Stored dataset items
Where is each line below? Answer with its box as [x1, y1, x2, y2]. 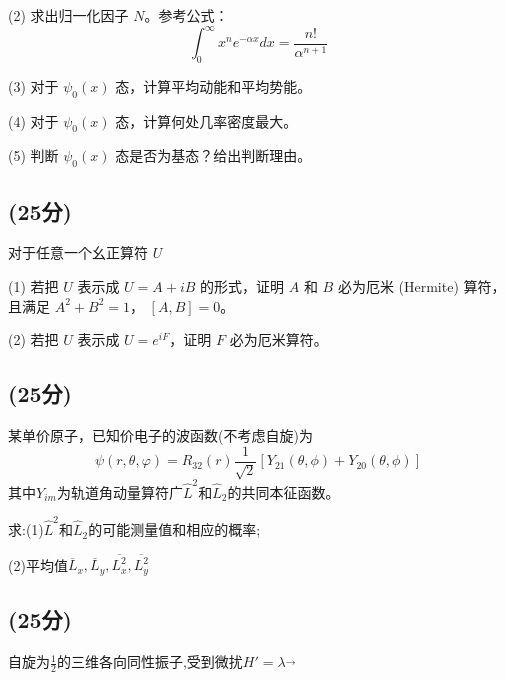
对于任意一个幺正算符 [8, 242, 148, 263]
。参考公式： [144, 5, 229, 25]
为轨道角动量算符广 [56, 481, 183, 502]
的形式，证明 [200, 276, 285, 297]
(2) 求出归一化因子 [8, 5, 129, 25]
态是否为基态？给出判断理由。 [115, 145, 312, 166]
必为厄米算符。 [229, 329, 328, 350]
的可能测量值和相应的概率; [88, 519, 261, 540]

== The problem ==
Set down all records verbatim, omitting images.

== Exercise response ==
Where is each line below? Answer with its box as [x1, y1, x2, y2]. 
对于任意一个幺正算符 [8, 242, 148, 263]
。参考公式： [144, 5, 229, 25]
为轨道角动量算符广 [56, 481, 183, 502]
的形式，证明 [200, 276, 285, 297]
(2) 求出归一化因子 [8, 5, 129, 25]
态是否为基态？给出判断理由。 [115, 145, 312, 166]
必为厄米算符。 [229, 329, 328, 350]
的可能测量值和相应的概率; [88, 519, 261, 540]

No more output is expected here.